Joe Spinell, who co-wrote the film with C.A. Rosenberg, plays Frank Zito, a fat Italian man who likes to scalp women and place their hair on mannequins, whom he interacts with as if they were alive. From the beginning of the movie, we’re invited into Zito’s world and perspective, something that’s missing from most slasher films from the early 80s and late 70s. Actually, “invited” isn’t the right word, because Lustig forces the viewer into Zito’s brain.

In the 1978 version of Halloween, which established the mold of the slasher movie, Michael Myers isn’t much more than a shadowy monster, even after you learn about his back story. He killed his sister when he was six, suggesting that he’s innately evil. Like an otherworldly killing machine, he has super strength, can instantly appear in unexpected places and take absurd amounts of damage. But, hanging out with Frank Zito in his dingy New York apartment, where he keeps his TV and radio on for company, I got a sense of a profoundly lonely human.

Zito spends a lot of time talking to himself and a neglectful mother who now only lives in his head; and he routinely experiences torturous flashbacks of his murders. He’s also ugly in a very mundane way, with pock marks on his cheeks, greasy skin, and male pattern baldness. (Zito’s ugliness in the original Maniac is one reason why the 2012 remake, starring Elijah Wood, isn’t as good. Elijah is too handsome to pull off a believable Frank Zito.)

Lustig uses a claustrophobic, on-the-shoulder narrative perspective, often showing us the world directly through Zito’s eyes, which creates sympathy both for him and his victims. When flashes of Zito’s mother replace a mannequin in his bed for a few brief seconds, it’s done without any hand-holding for the viewer, and I didn’t understand what was going on at first. But I eventually found the disorientation to be effective—an attempt to make me understand why Frank Zito is who he is.

Maniac also adheres to some of the worst slasher clichés. During long chase scenes, Lustig eroticizes the female in distress and glorifies Zito’s position of power. Also, you usually know exactly what’s going to happen in these scenes, in large part because of the ridiculously cheesy (and kind of awesome) synth soundtrack. As a white male who grew up on 80s slashers, perhaps it’s easy for me to gloss over these things, but I still think that Lustig’s attempt to humanize Frank Zito outweighs the movie’s faults.
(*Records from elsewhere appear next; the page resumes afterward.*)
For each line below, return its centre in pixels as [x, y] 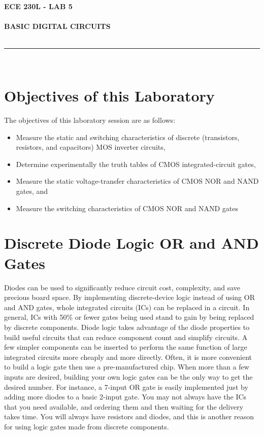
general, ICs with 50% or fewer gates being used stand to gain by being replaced [129, 317]
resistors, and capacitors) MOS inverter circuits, [91, 147]
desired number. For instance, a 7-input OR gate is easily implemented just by [126, 387]
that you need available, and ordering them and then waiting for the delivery [124, 406]
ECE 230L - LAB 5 [38, 6]
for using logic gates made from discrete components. [87, 426]
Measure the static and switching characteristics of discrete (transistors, [128, 137]
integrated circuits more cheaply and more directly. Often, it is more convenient [128, 357]
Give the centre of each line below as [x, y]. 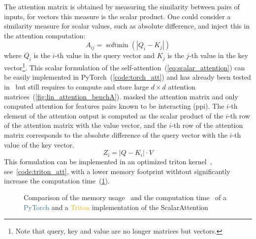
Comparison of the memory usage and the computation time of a [125, 197]
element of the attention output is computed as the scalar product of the [114, 115]
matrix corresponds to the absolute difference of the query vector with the [116, 134]
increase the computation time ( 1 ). [57, 181]
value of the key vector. [39, 144]
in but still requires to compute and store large [77, 87]
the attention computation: [45, 35]
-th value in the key [219, 55]
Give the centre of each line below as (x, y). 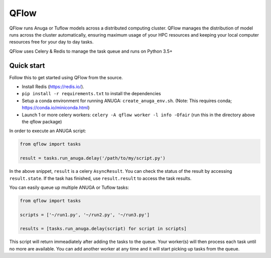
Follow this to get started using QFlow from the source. (66, 77)
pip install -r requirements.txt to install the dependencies (91, 94)
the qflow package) (42, 121)
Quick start (27, 65)
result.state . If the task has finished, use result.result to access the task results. (100, 178)
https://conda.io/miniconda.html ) (56, 108)
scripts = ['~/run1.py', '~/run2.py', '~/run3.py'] (85, 215)
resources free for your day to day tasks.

As a culture, we’re attracted to empty antagonists like Michael Myers because of the way they reinforce black-and-white ideas of good and evil. It’s much easier to see Adam Lanza, James Holmes, or any other killer as an evil monster than it is to attempt to understand them. While Maniac doesn’t paint a portrait of Frank Zito that’s as complex and heart-rending as, say, that of Perry Smith in Truman Capote’s In Cold Blood, it’s still an early and important attempt to venture into the mind of a killer, which should elicit sympathy in addition to fear and revulsion. Lustig’s film is often clumsy, but it also brings up the idea that all humans are capable of monstrous acts, that there’s no such thing as inherently good or bad people.